My post the other day about negative interest rates in Japan sparked some questions from readers, so let’s dig a bit deeper. (We’ll return to our analysis of global risks and opportunities next week.)

This actually isn’t a new topic. My own discussions of negative rates go back to mid-2014, when the European Central Bank first introduced them. In a sign of how quickly strange things get normalized, I didn't comment on negative rates again until a year ago. Although I wouldn’t say that negative rates are now normal, there’s no question that they’re much less abnormal than they used to be.

Daniel Patrick Moynihan’s quote about “defining deviancy down” comes to mind, but the fact of the matter is we have to understand and deal with negative rates, whether they are good policy or not. They’re here, so let’s figure out what they mean.

Two negative-rate situations

Government forces banks to lend. This is what the Bank of Japan just started doing and what the European Central Bank introduced in 2014. Rather than a consumer-facing tool, it's a policy imposed on banks to encourage them to lend.

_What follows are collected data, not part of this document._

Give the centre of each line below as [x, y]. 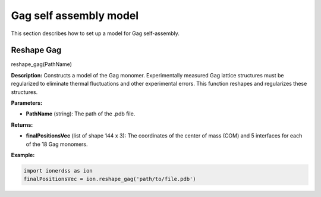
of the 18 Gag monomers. [57, 144]
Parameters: [27, 103]
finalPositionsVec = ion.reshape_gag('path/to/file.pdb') [110, 179]
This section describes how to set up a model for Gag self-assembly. [95, 33]
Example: [23, 155]
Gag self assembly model [75, 15]
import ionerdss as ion [58, 171]
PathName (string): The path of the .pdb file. [81, 114]
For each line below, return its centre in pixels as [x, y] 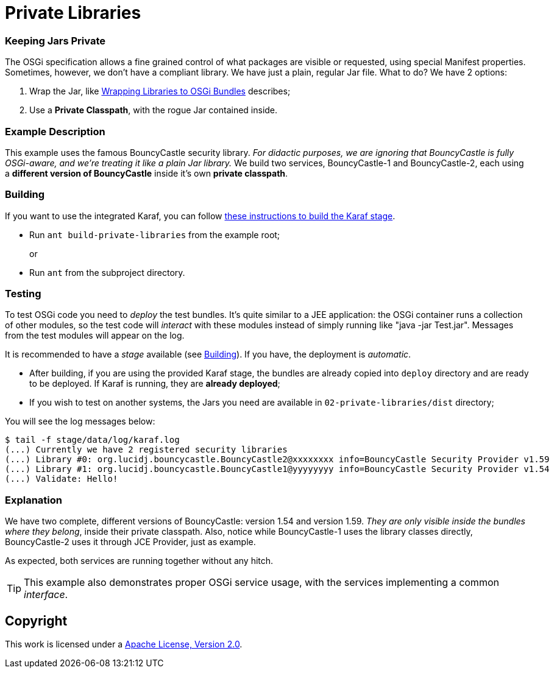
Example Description [55, 131]
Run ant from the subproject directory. [107, 272]
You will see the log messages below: [80, 421]
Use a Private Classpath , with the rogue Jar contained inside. [154, 110]
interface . [46, 595]
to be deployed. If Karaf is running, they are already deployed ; [155, 384]
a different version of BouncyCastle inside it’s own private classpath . [147, 173]
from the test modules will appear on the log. [95, 336]
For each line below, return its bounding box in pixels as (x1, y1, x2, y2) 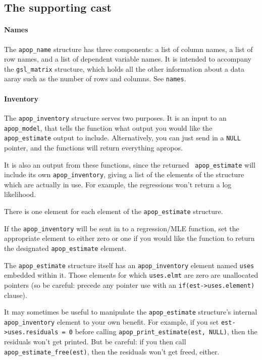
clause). (4, 289, 27, 300)
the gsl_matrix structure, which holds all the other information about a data (4, 63, 244, 74)
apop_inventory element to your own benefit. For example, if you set (4, 316, 219, 327)
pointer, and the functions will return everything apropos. (4, 142, 183, 152)
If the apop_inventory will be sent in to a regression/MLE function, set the (4, 223, 239, 233)
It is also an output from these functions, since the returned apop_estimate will (4, 159, 255, 170)
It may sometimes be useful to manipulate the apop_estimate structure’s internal (4, 306, 257, 317)
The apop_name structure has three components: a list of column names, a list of (4, 43, 253, 54)
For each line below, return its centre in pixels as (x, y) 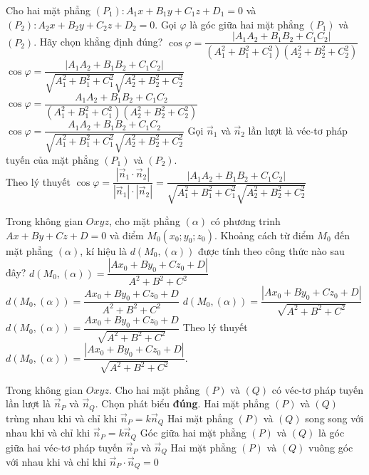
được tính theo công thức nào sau (271, 250)
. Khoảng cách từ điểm (264, 235)
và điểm (126, 235)
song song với (334, 418)
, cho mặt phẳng (144, 220)
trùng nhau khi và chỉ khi (62, 418)
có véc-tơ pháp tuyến (318, 389)
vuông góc (331, 447)
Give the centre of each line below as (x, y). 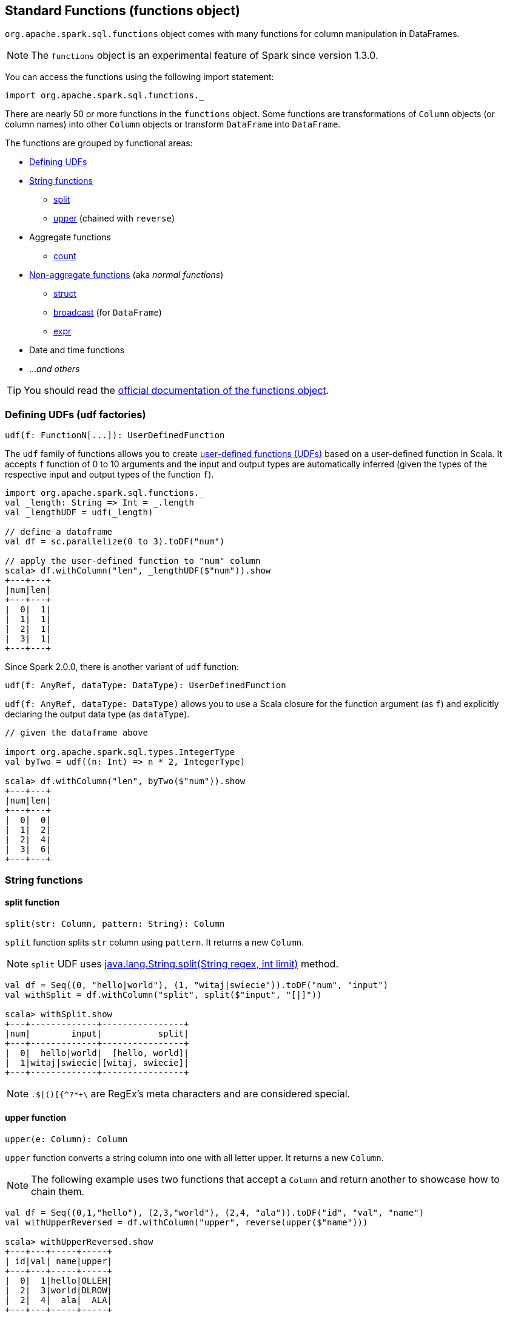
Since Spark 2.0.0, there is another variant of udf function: (122, 667)
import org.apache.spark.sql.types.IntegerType (120, 752)
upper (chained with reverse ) (114, 218)
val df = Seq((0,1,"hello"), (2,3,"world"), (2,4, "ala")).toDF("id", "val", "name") (215, 1212)
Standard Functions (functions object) (123, 11)
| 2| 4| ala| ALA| (59, 1300)
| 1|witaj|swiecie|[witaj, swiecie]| (97, 1062)
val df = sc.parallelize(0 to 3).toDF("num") (115, 542)
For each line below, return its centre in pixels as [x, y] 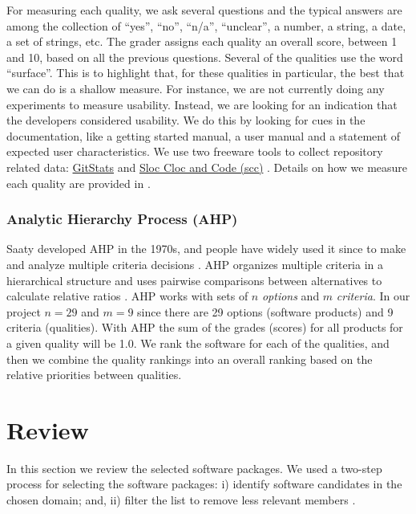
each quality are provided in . [79, 183]
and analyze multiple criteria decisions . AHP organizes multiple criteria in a [195, 264]
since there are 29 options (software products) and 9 [265, 311]
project [24, 311]
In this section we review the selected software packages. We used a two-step [194, 468]
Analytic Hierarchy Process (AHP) [122, 219]
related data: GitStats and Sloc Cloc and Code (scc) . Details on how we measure [207, 167]
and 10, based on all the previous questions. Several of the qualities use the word [205, 57]
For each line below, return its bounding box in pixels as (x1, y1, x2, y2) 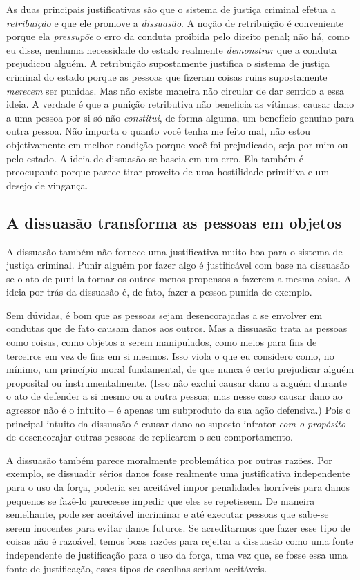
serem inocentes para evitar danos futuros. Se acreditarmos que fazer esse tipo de (6, 520, 350, 534)
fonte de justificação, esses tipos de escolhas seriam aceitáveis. (6, 561, 267, 575)
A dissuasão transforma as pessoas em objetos (6, 211, 342, 233)
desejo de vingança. (6, 177, 88, 192)
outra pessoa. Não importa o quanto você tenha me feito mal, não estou (6, 124, 311, 138)
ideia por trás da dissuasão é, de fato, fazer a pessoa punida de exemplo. (6, 284, 312, 299)
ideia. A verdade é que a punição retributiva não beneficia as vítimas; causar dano (6, 97, 354, 111)
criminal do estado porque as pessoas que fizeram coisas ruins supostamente (6, 69, 328, 84)
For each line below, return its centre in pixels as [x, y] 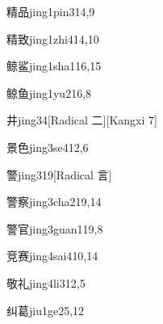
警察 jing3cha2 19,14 [54, 202]
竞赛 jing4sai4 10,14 [52, 256]
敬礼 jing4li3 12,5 [46, 282]
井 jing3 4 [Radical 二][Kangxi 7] [82, 120]
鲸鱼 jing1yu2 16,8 [49, 93]
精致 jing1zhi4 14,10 [53, 38]
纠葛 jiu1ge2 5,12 [46, 310]
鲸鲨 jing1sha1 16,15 [54, 66]
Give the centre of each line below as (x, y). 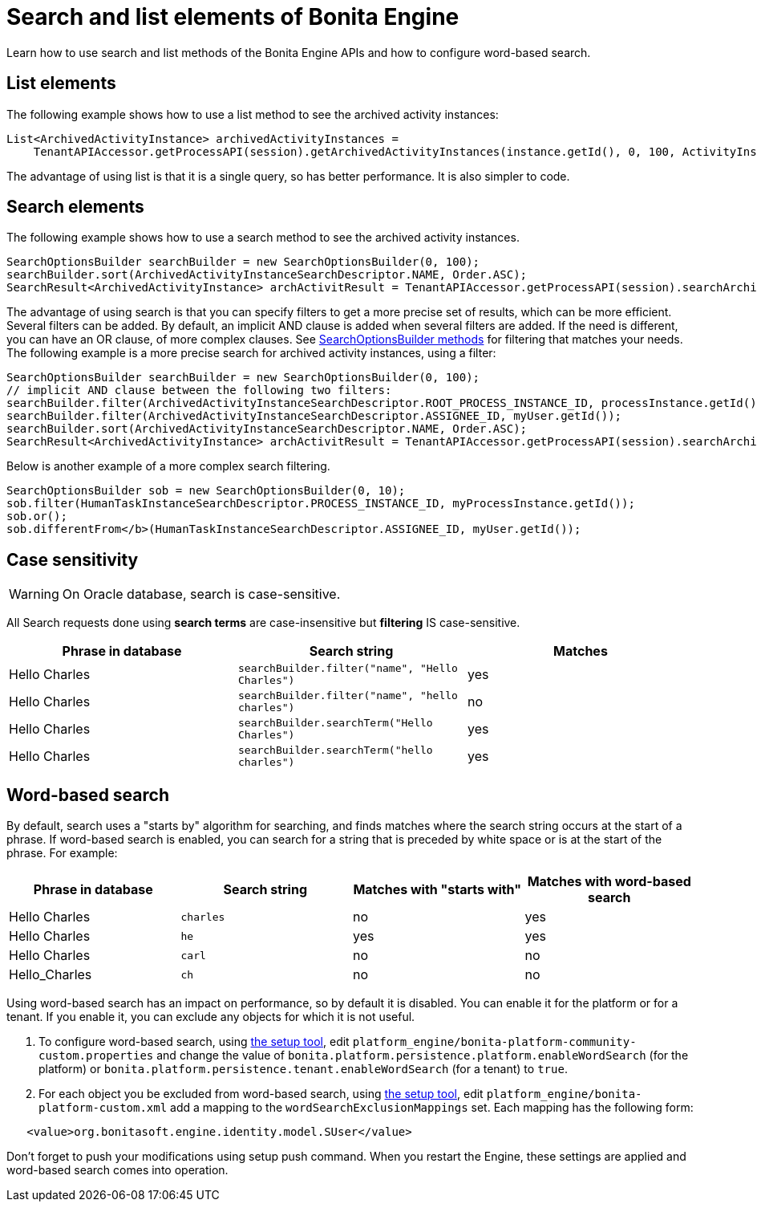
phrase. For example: (62, 853)
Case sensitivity (73, 559)
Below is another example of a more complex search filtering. (168, 466)
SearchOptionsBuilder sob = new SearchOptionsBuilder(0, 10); (206, 491)
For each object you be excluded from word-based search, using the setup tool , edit (261, 1094)
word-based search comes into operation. (117, 1170)
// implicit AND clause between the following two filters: (199, 390)
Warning (34, 594)

Banks are required to hold a certain amount of capital (known as required reserves) at central banks, for safety and regulatory reasons. In ordinary times, banks keep these reserves as low as possible, as it's far more profitable to lend that capital out than keep it at the central banks. Excess reserves, above what is required, are therefore low to nonexistent.

In difficult times, however, banks would rather keep extra reserves in the bank, so to speak, than lend them out. When banks don’t lend, excess reserves build up—and just sit there.

By imposing negative interest rates on those excess reserves, the government hopes to induce banks to lend, with the goal of jump-starting the economy at large. The banks have a choice—lose money by letting it sit in the central bank, or make money by lending it out. This is why the European Central Bank imposed negative rates (and may actually make them more negative) and why Japan is now doing the same.

Bonds trade at negative yields. The second major component of negative rates is when bonds trade at negative yields. Buyers of such bonds are essentially locking in a guaranteed loss of capital if they hold them to maturity. This can happen for two reasons: when buyers are willing to pay a premium to get assets perceived as safe, or when buyers expect even lower rates due to deflation. In the first case, the negative rates are essentially an insurance premium paid for safety, and in the second, even if the actual amount of money received at maturity is less, it would still have greater purchasing power—and thus a real return.